Splits the input by lines. You can provide an optional max buffer length that will ensure the buffer size used to find lines is never exceeded. The default max buffer length is 10MB. To use an unbounded buffer, provide INF.

$xf = t\lines();
$data = ["Hi.\nThis is a test."];
$result = t\xform($data, $xf);
assert($result == ['Hi.', 'This is a test.']);

$data = ["Hi.\n", 'This is',  ' a test.', "\nHear me?"];
$result = t\xform($data, $xf);
assert($result == ['Hi.', 'This is a test.', 'Hear me?']);

Utility Functions

identity()

function indentity($value)

Returns the provided value. This is useful for writing reducing function arrays that do not need to modify an 'init' or 'result' function. In these cases, you can simply use the string 'transducers\identity' as the 'init' or 'result' function to continue to proxy to further reducers.

assoc_iter()

function assoc_iter($iterable)

Converts an iterable into an indexed array iterator where each value yielded is an array containing the key followed by the value.

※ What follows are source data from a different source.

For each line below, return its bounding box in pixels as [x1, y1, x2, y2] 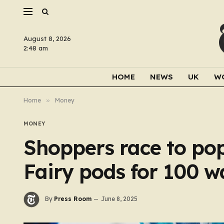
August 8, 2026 [23, 34, 71, 42]
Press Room [54, 195, 91, 203]
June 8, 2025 [101, 195, 137, 203]
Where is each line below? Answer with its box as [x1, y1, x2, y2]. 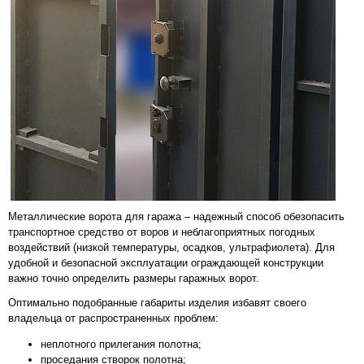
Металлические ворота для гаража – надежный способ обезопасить [8, 210, 344, 223]
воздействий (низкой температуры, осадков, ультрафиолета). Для [8, 241, 335, 254]
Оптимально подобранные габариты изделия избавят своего [8, 296, 306, 309]
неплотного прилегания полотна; [41, 338, 201, 351]
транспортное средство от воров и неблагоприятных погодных [8, 226, 315, 239]
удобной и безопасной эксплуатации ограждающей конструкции [8, 257, 323, 270]
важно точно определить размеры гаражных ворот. [8, 272, 259, 285]
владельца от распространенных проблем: [8, 311, 219, 324]
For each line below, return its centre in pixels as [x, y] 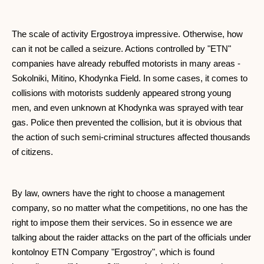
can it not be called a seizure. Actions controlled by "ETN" [121, 49]
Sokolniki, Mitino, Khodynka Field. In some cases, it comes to [130, 78]
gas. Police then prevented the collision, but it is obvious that [127, 123]
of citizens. [32, 152]
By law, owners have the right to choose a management [118, 193]
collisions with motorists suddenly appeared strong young [121, 93]
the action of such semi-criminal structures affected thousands [131, 137]
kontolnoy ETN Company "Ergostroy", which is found [113, 252]
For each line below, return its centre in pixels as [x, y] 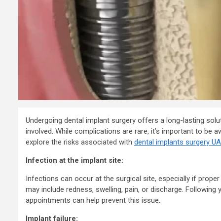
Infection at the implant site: [74, 161]
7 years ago [155, 68]
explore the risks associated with [80, 142]
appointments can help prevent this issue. [93, 201]
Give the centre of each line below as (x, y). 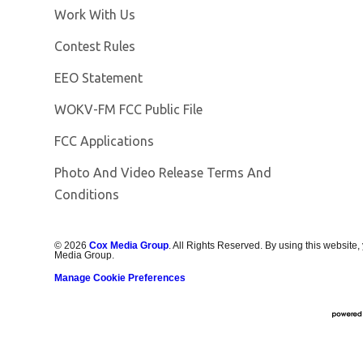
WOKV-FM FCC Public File (129, 109)
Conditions (87, 194)
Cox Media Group (129, 245)
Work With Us (95, 14)
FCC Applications (105, 141)
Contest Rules (95, 46)
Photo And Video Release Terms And (163, 172)
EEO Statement (99, 77)
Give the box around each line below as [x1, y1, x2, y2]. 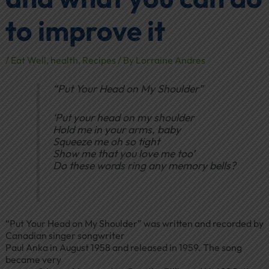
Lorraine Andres [135, 53, 205, 66]
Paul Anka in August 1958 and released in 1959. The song [5, 241, 242, 253]
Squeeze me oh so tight [52, 134, 160, 149]
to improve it [5, 13, 165, 48]
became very [5, 253, 61, 265]
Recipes [82, 53, 116, 66]
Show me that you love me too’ [52, 147, 195, 161]
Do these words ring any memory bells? [52, 159, 236, 173]
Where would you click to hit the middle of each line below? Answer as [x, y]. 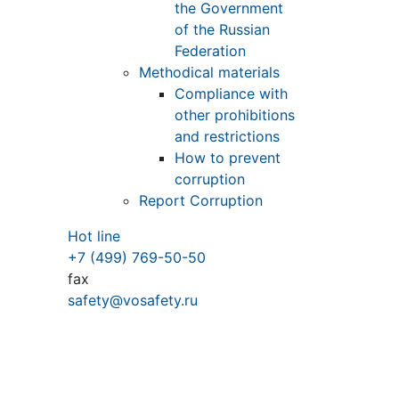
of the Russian [222, 30]
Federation [210, 51]
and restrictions [227, 137]
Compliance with [231, 94]
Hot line [94, 236]
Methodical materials [209, 73]
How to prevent [228, 158]
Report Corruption [201, 201]
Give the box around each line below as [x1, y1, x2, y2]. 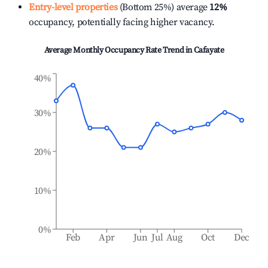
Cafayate [193, 45, 224, 56]
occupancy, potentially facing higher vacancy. [29, 16, 215, 28]
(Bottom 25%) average [117, 1, 208, 13]
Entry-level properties [29, 1, 118, 13]
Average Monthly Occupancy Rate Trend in [44, 45, 194, 56]
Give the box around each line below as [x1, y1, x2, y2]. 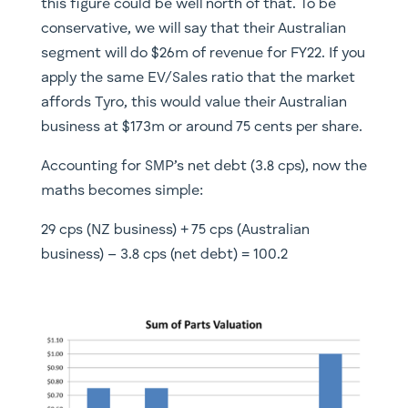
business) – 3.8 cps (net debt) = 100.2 [40, 248, 288, 263]
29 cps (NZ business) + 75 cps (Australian [40, 223, 310, 239]
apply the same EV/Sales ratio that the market [40, 71, 355, 87]
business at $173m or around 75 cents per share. [40, 120, 362, 136]
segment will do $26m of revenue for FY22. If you [40, 46, 365, 62]
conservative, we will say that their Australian [40, 22, 346, 37]
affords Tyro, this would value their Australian [40, 96, 347, 111]
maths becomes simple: [40, 184, 203, 199]
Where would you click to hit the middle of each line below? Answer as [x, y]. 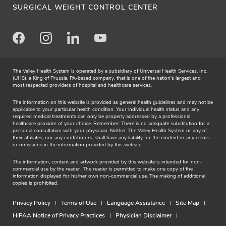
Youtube [111, 40]
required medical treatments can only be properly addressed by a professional [101, 116]
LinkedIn [84, 40]
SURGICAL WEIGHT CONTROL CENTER [85, 7]
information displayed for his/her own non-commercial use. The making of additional [109, 176]
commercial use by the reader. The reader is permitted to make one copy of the [103, 169]
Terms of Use [79, 203]
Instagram [61, 40]
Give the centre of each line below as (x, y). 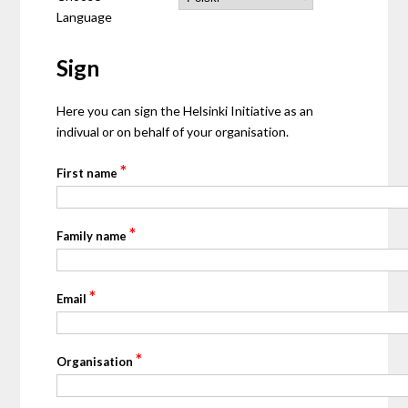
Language (85, 16)
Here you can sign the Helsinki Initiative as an (185, 110)
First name (89, 173)
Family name (93, 235)
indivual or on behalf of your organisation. (173, 131)
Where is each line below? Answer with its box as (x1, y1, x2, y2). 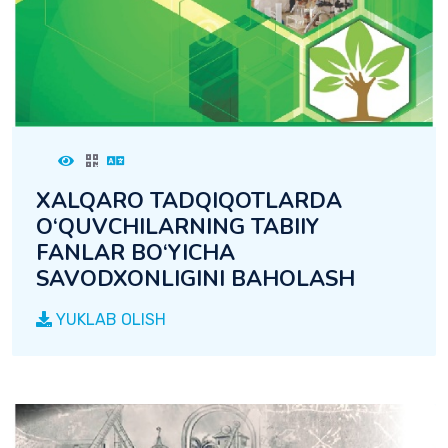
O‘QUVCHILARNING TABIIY (36, 211, 319, 242)
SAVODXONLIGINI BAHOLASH (36, 263, 355, 294)
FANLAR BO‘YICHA (36, 237, 235, 268)
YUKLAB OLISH (52, 309, 166, 329)
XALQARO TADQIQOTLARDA (36, 185, 342, 216)
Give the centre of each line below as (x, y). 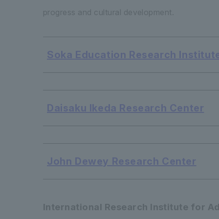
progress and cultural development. (109, 12)
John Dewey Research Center (122, 162)
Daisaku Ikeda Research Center (126, 108)
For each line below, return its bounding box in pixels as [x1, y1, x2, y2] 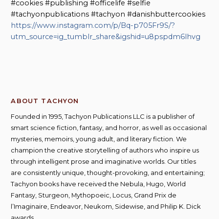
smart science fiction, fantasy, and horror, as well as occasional [11, 124, 207, 132]
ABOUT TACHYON [11, 97, 79, 105]
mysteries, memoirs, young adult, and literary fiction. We [11, 135, 187, 143]
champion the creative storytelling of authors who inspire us [11, 146, 199, 154]
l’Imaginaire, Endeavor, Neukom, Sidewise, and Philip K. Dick [11, 202, 201, 211]
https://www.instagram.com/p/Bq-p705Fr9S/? [11, 21, 175, 30]
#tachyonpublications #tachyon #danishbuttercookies [11, 10, 206, 19]
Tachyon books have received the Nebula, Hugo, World [11, 180, 186, 188]
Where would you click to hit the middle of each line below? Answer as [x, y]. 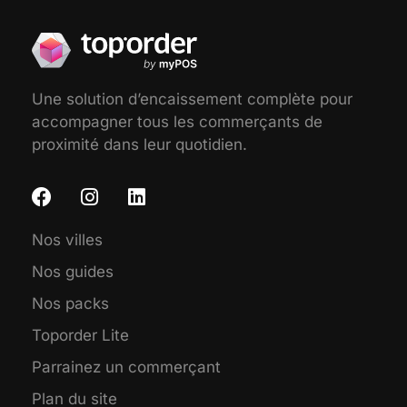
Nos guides [73, 272]
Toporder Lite [80, 336]
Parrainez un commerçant [126, 367]
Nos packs [70, 304]
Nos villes [67, 240]
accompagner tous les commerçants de [177, 121]
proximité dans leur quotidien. [139, 144]
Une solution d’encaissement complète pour [192, 99]
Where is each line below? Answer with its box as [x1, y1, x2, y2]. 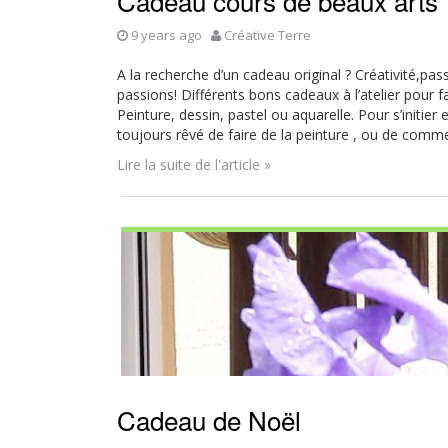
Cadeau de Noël [117, 401, 301, 438]
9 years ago [131, 26, 202, 44]
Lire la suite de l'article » [117, 155, 271, 174]
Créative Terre [224, 26, 311, 44]
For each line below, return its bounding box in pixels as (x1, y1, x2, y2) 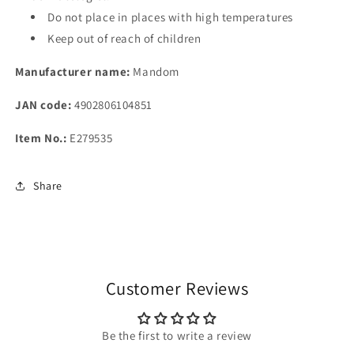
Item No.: (15, 130, 67, 145)
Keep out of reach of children (47, 31, 201, 46)
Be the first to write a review (102, 328, 252, 343)
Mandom (130, 64, 180, 79)
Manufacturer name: (15, 64, 130, 79)
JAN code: (15, 97, 72, 112)
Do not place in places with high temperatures (47, 9, 293, 24)
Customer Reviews (105, 277, 249, 299)
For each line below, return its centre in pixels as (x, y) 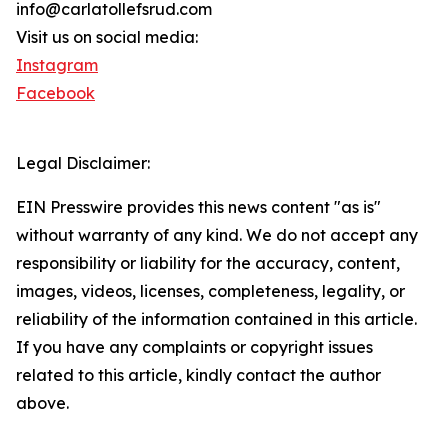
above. (42, 403)
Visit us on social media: (107, 37)
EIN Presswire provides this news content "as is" (198, 207)
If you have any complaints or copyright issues (194, 347)
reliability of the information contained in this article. (216, 319)
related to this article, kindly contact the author (198, 375)
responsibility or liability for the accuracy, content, (208, 263)
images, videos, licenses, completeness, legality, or (210, 291)
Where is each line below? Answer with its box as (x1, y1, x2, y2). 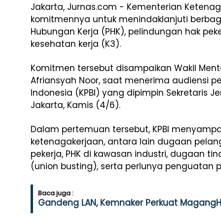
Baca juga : (38, 188, 74, 198)
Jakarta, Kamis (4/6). (31, 99, 120, 111)
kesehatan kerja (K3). (31, 38, 121, 50)
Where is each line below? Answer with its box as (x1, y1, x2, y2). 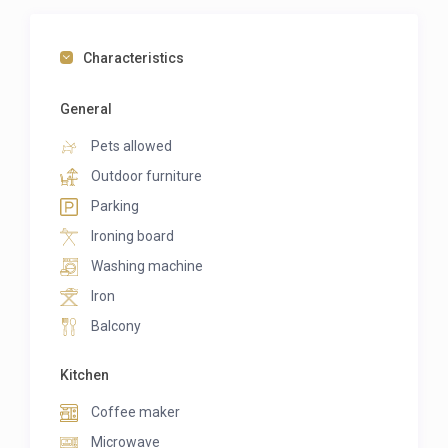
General (60, 101, 113, 118)
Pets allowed (88, 138, 173, 155)
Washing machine (88, 258, 204, 275)
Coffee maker (88, 404, 181, 421)
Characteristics (83, 50, 185, 67)
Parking (88, 198, 140, 215)
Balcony (88, 318, 142, 335)
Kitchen (60, 367, 110, 384)
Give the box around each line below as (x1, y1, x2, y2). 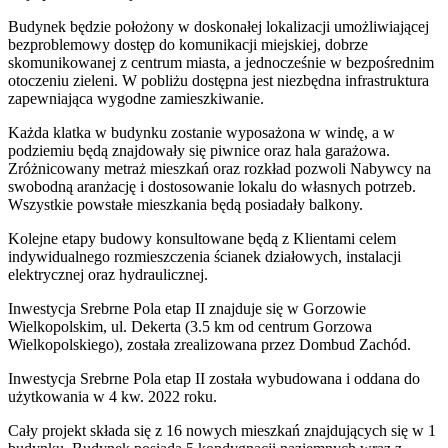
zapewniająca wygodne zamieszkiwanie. (8, 89, 264, 107)
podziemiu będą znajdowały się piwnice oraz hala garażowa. (8, 141, 390, 159)
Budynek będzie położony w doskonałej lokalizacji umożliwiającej (8, 17, 429, 35)
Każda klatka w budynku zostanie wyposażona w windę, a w (8, 123, 395, 141)
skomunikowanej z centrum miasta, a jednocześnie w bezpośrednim (8, 53, 434, 71)
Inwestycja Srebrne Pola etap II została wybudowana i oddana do (8, 369, 420, 387)
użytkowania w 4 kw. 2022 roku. (8, 387, 217, 405)
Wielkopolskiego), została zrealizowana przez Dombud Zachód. (8, 335, 411, 353)
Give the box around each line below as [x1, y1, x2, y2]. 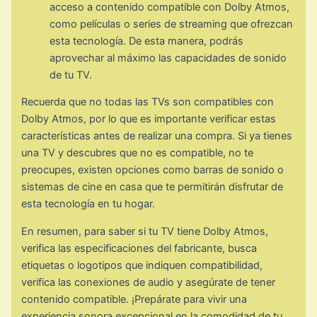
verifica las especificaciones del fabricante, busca [21, 241, 258, 255]
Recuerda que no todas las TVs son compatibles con [21, 96, 275, 109]
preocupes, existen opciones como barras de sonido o [21, 163, 284, 177]
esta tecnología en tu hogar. [21, 197, 156, 211]
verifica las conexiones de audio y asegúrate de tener [21, 275, 276, 289]
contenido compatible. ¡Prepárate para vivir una [21, 292, 248, 306]
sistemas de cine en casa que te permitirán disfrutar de [21, 180, 284, 194]
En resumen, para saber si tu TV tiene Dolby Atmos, [21, 224, 269, 238]
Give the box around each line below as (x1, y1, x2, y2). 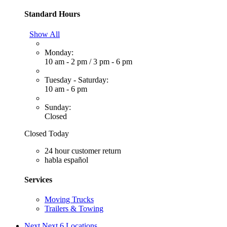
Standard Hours (24, 10, 80, 19)
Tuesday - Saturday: (45, 75, 108, 84)
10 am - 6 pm (45, 84, 87, 93)
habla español (45, 155, 88, 164)
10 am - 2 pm (45, 57, 89, 66)
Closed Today (24, 129, 69, 138)
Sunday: (45, 102, 71, 111)
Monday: (45, 48, 73, 57)
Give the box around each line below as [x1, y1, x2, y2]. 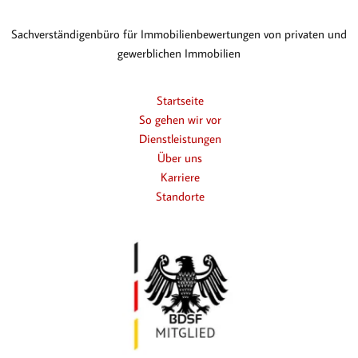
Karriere [160, 169, 200, 185]
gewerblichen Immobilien [117, 45, 241, 61]
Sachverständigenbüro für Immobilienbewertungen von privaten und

$data = ['a' => 1, 'b' => 2];
assert(t\assoc_iter($data) == [['a', 1], ['b', 2]];

This can be combined with the assoc_reducer() to generate associative arrays.

$result = t\transduce(
    t\map(function ($v) { return [$v[0], $v[1] + 1]; }),
    t\assoc(),
    t\assoc_iter(['a' => 1, 'b' => 2])
);

assert($result == ['a' => 2, 'b' => 3]);

You should really just use the t\to_assoc() function if you know you're reducing an associative array.

$result = t\to_assoc(
    ['a' => 1, 'b' => 2],
    t\map(function ($v) { return [$v[0], $v[1] + 1]; })
);

assert($result == ['a' => 2, 'b' => 3]);

stream_iter()

function stream_iter($stream, $size = 1)

Creates an iterator that reads from a stream using the given $size argument.

$s = fopen('php://temp', 'w+');
fwrite($s, 'foo');
rewind($s);

// outputs: foo
foreach (t\stream_iter($s) as $char) {
    echo $char;
}

rewind($s);

// outputs: fo-o
foreach (t\stream_iter($s, 2) as $char) {
    echo $char . '-';
}

to_traversable()

function to_traversable($value)

Converts an input value into something this is traversable (e.g., an array or \Iterator). This function accepts arrays, \Traversable, PHP streams, and strings. Arrays pass through unchanged. Associative arrays are returned as iterators that yield arrays where each value is an array that contains the key of the array in the first element and the value of the array in the second element. Iterators are returned as-is. Strings are split by character using str_split(). PHP streams are converted into iterators that yield a single byte at a time.

is_traversable()

function is_traversable($coll)

Returns true if the provided $coll is something that can be traversed in a foreach loop. This function treats arrays, instances of \Traversable, and stdClass as iterable.

reduce()

function reduce(callable $fn, $coll, $accum = null)

Reduces the given iterable using the provided reduce function $fn. The reduction is short-circuited if $fn returns an instance of Reduced.